Really, the gutter? Well, close enough. “I was on the road with the Ricky Day Revue. Ever heard of him? Nobody has, he was a female impersonator. I’m the good-looking guitar player who’s involved in a strip-tease routine with Ms. Montego. The tassels on her tits are on fire, and I’m part of the act. And we’re in Sudbury. We have a week’s stint in a hotel where we’re performing to lumberjacks. That’s my past. How about the Brown Derby in Toronto? They only had showbands there. How were we billed? Direct from Las Vegas. I’d never been to Las Vegas. That’s the glamour of it all.”

When Daniel was on the road, Bob would handle any studio clients, and the studio was starting to get more musical acts in. “We started making records with some of the local singer-songwriters, a lot of folk singers, there was quite a scene at that time. Willie P., Joe Hall, Quarrington-Worthy, Ray Materick, I recorded (local blues great) Jackie Washington, a lot of regional folks.” Both Ian and Sylvia Tyson were at different sessions, and perhaps most widely heard, Raffi’s first children’s album was recorded at Master Sound, with Lanois recording, mixing, and even playing on it, as he did with many of the clients.

“That’s it, I was helpful to them. I didn’t imagine that I would be anything other than somebody who was helpful to get the best recording possible, applying my skills as a technician, and I was an accomplished guitar player, so I was able to make arrangement suggestions. That segued into doing good edits, so I was kind of a one-stop shop and I was a reliable music friend for the client. Maybe I could play a bassline or overdub a certain guitar part that no one else was there to play. I never knew what a record producer was, I wasn’t trying to be that. I was not very career-minded, I was just there to help people out.”

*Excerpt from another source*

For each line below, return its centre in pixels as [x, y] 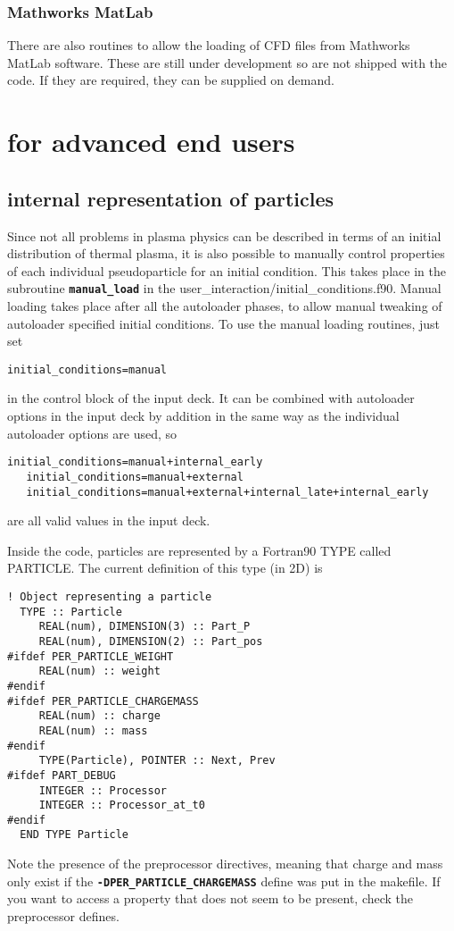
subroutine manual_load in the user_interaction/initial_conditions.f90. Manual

By 1976, the basement was too small for the work they were getting, and after a search, the brothers found a house in Hamilton with lots more room and lots of parking for gear trucks. Daniel and Bob, along with friend Bob Doidge, turned the house into the now-famous Grant Avenue Studio. “My brother, he built that studio with his bare hands, one soundproofing idea after another,” says Daniel. “He did beautiful work, he’s quite a brilliant mind that way. I was doing most of the dog work in the recording studio, sitting in the chair, and my brother is a lot more qualified, the scientist of the two, you know?”

By 1983, Daniel was working on ambient recordings with Brian Eno and left to pursue work in Europe. At that point, he decided he had to walk away from the studio, but the Lanois brothers had their longtime friend to keep it going. “My buddy Bob Doidge took an interest in owning it and picked it up. The Doidge, as we call him, is very responsible for all this. He was at Grant Avenue right through, involved in the jingle business too, has always been a great soulmate. He thought, we’ve got a pretty good thing going here, I should keep it going.”

Bob Doige (L) and Daniel Lanois (R). Courtesy of the Grant Avenue Recordings archives.

It’s still going strong. Under Doidge, stars such as Gordon Lightfoot and Cowboy Junkies have made records there, and it continues to provide support and encouragement to the Hamilton music community, helping nurture new and underground talent. As for Lanois, he says nothing has changed really, he is still working hard.  

“All I ever did was work, from the age of nine. I was a pinsetter in a bowling alley, I was a hamburger grinder in a butcher shop. I walked more 18s and 9s as a caddy than Tiger Woods. I worked in a garden centre, I delivered The Globe and Mail. The moral of the story is some kids just got the bug, and I still do. I gotta get back to my music, I’m making a piano record now.”

He thinks for a minute if he’s forgotten any of the story. “Don’t leave out Ms. Montego, and Delightful Delilah.”